In July 1977, when Deng Xiaoping emerged as China's leader following the death of Mao Tse-tung, the Chinese foreign minister, Huang Hua, confirmed that China's claim to the South China Sea was "non-negotiable" in the strongest terms. At the same time he commented: "The territory of China reaches as far south as the James Shoals, near Malaysia's Borneo territory... I remember that while I was still a schoolboy, I read about those islands in the geography books. At that time, I never heard anyone say those islands were not China's... The Vietnamese claim that the islands belong to them. Let them talk that way. They have repeatedly asked us to negotiate with them on the issue; we have always declined to do so... As to the ownership of the islands, there are historical documents that can be verified. There is no need for negotiations since they originally belonged to China.... In this respect Taiwan's attitude is all right. At least they have some patriotism and would not sell out the islands..."

Under the United Nations Convention on the Law of the Sea (UNCLOS) coastal states have the right to establish sovereignty over adjacent waters out to a maximum of 12 nautical miles from the nation's coastline, including the coastline of offshore islands. These enclosed waters are known as the coastal state's territorial sea.
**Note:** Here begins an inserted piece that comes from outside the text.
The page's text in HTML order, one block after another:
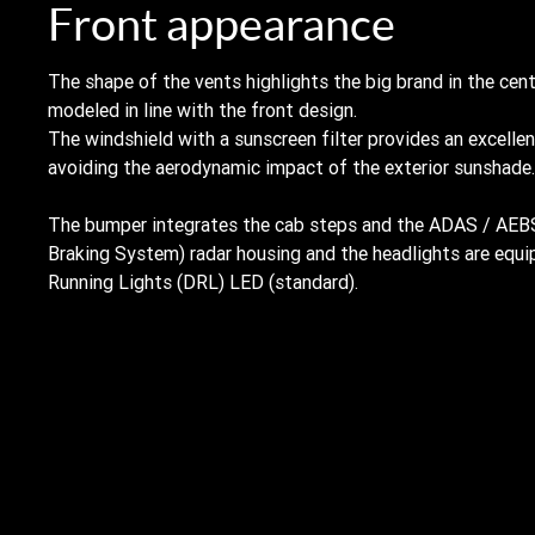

During the negotiations of the text of the 1982 UNCLOS military activities in the EEZ were a controversial issue. Some coastal States such as Bangladesh, Brazil, Cape Verde, Malaysia, Pakistan and Uruguay contended that other States cannot carry out military exercises or maneuvers in or over their EEZ without their consent. In June 1998, the PRC passed the "Exclusive Economic Zone and Continental Shelf Act." This Act created an exclusive economic zone (EEZ) with 200 nautical mile limits from its coastal baseline, and claimed the right, inter alia, to broadly undefined powers to enforce laws in the EEZ, "including security laws and regulations." Based on the Act, the PRC does not recognize the airspace above its EEZ as "international airspace" and has interfered with and protested US reconnaissance flights over its EEZ. China takes the position that all maritime data collection activities, including military intelligence and hydrographic collection activities, fall within the United Nations Convention on the Law of the Sea [UNCLOS] provisions for marine scientific research and therefore require coastal-state consent before they could be carried out in the two-hundred-nautical-mile EEZ.
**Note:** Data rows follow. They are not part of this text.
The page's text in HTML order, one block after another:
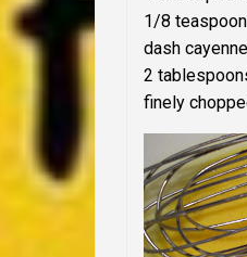
1/8
dash
2
finely
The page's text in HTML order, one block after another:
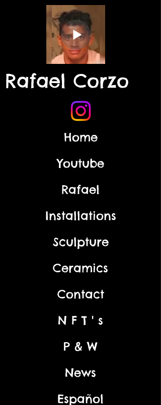
Rafael Corzo
Home
Youtube
Rafael
Installations
Sculpture
Ceramics
Contact
N F T ' s
P & W
News
Español

The US has protested this sovereignty claim as a violation of international law numerous times since this law was passed. The US Government has long conducted a vigorous freedom of navigation program through which it has asserted its navigational rights in the face of what it has regarded as excessive claims by coastal states of jurisdiction over ocean space or international passages. When remonstrations and protestations are unavailing, elements of US military forces may sail into or fly over disputed regions for the purpose of demonstrating their right and determination to continue to do so.
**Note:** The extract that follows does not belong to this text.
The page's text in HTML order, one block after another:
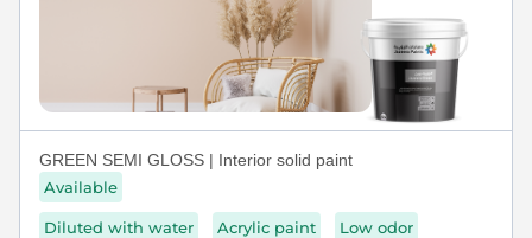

ASEAN countries are outward-looking, especially in term of protecting their Exclusive Economic Zones (EEZ). The convergence of interests in conflict areas such as the Spratly Islands affects the relationship among Malaysia, Philippines and Brunei with each claiming parts of the Spratlys. While armed conflicts among the countries of ASEAN overthe Spratly issue may be a remote possibility, it hascompounded historic frictions over unresolved territorial conflicts.

This will continue to be one of the driving force behind arms acquisition which is clearly demonstrated by the expansion of the naval and air forces of Malaysia. All the other ASEAN countries - except for Brunei - have expanded their naval and air arms to safeguard their maritime interests.